Inference with regression.

December 9, 2009

I discussed the regression model as a model for the mean of a response variable expressed as a mathematical function of an explanatory variable. I discussed point and interval estimation and significance tests for the slope parameter for a linear regression model, and the concept of a prediction interval as a kind of confidence interval for predictions made from an estimated regression model.

No class on Friday.


Parameter estimation for regression models, least squares, and correlation.

December 7, 2009

Today we focused on how to use the available data to infer the unknown parameters of a linear regression function. Estimates can be derived using the principle of least squares. We also discussed the correlation coefficient and its relationship to the regression line.
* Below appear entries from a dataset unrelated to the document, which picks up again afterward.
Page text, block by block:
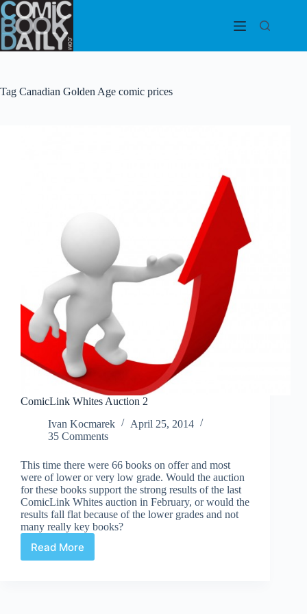
Skip
to
content
Tag Canadian Golden Age comic prices
ComicLink Whites Auction 2
Ivan Kocmarek
April 25, 2014
35 Comments
This time there were 66 books on offer and most
were of lower or very low grade. Would the auction
for these books support the strong results of the last
ComicLink Whites auction in February, or would the
results fall flat because of the lower grades and not
many really key books?
Read More
ComicLink
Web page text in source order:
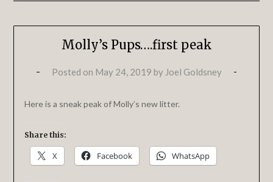
Molly’s Pups….first peak
Posted on May 24, 2019 by Joel Goldsney
Here is a sneak peak of Molly’s new litter.
Share this:
X Facebook WhatsApp
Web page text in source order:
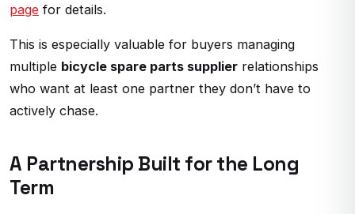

Here is the handout regarding the final examination.


Introduction to regression.

December 4, 2009

Our last topic for the course will be regression. Regression is a family of statistical methods appropriate when the response variable is quantitative, and the explanatory variable(s) is/are also quantitative (although time permitting we may see that we can generalize regression to handle categorical response and/or explanatory variables). We’ll start with simple linear regression where the response variable is predicted using a linear function of a single explanatory variable. Today we discussed the basic concept of regression and prediction. Starting Monday we’ll get more into the inferential details.


Design and analysis.

December 2, 2009

Analysis of variance developed in response to the need to statistically process data from a variety of experimental designs. In turn, ANOVA helped researchers understand the advantages and disadvantages of various designs. There are many different types of experimental and quasi-experimental designs, but we considered three common and fundamental designs: completely randomized, factorial, and randomized block designs. I gave an overview of each design and how ANOVA decomposes the variability differently for each design.


Follow-up analysis to ANOVA.

November 30, 2009

Today we focused on how we might follow-up an ANOVA to determine which pairs of group means are significantly different. We focused on Fisher’s method. We also discussed some of the issues in conducting multiple comparisons. We also briefly discussed the underlying assumptions of ANOVA and follow-up inferences.

Here is the take-home quiz if you didn’t get a hardcopy.

 


Introduction to ANOVA — continued. Mean squares & the F-test.

November 20, 2009

We discussed the ANOVA (summary) table and the interpretation of the mean squares. We saw how the (expected) mean squares measure the variability in the data and how we can use these measurements to decide if there is evidence for a “treatment” effect — i.e., does it matter that we treated the g groups differently? In terms of the underlying g population means, we can view this as an extension of the problem of trying to determine if the difference between two sample means is statistically significant, and we discussed the relationship between the t-test and the F-test when g = 2.

Read: Chapter 14, although you can ignore discussions where ANOVA is related to regression (a topic we’ve not yet discussed).


Introduction to ANOVA.

November 16, 2009

Today I introduced the conceptual foundation of the statistical technique of the analysis of variance (ANOVA). It is a very general method for the analysis of data from a wide variety of experimental and observational study designs. Today we focused on the idea of accounting for the various sourced of variability in a response variable and the measurement of between- versus within-groups variability through the corresponding mean square quantities.


Simpson’s paradox.

November 13, 2009

Simpson’s paradox can occur in many different situations, but it is easiest to understand it in the context of the analysis of the independence/dependence of two categorical variables. We looked at several real-world illustrations of this so-called paradox. We discussed why the paradox occurs and what measures can be taken to deal with it.

Read: 10.5 and 11.3 for some background. You might also look at the entry in Wikipedia for Simpson’s paradox which includes several classic examples.


Tests of independence — continued.

November 11, 2009

We looked at some additional examples of tests of independence for two categorical variables. We saw also that situations in which we don’t have a clear explanatory or response variable but rather simply sample observations and classify them on two categorical variables imply the same expected counts, test statistic, degrees of freedom, and hence p-value and decision as when we are comparing two or more samples stratified by an explanatory variable.


The test of independent/homgeneity for two categorical variables.

November 9, 2009

Today I demonstrated the test of independent/homogeneity for two categorical variables using a 1979 paper published in the Journal of Consulting and Clinial Psychology that conducted an experiment to compare four types of therapy for the treatment of depression. The question was whether there was evidence that the outcome level of therapy was related to the kind of therapy used. We discussed the test procedure, the hypotheses, and the concept of a conditional distibution and what it means to say that one variable is independent of another.

Homework: 11.1, 11.4, 11.8-11.11, 11.15, 11.17, 11.18, 11.21, 11.22.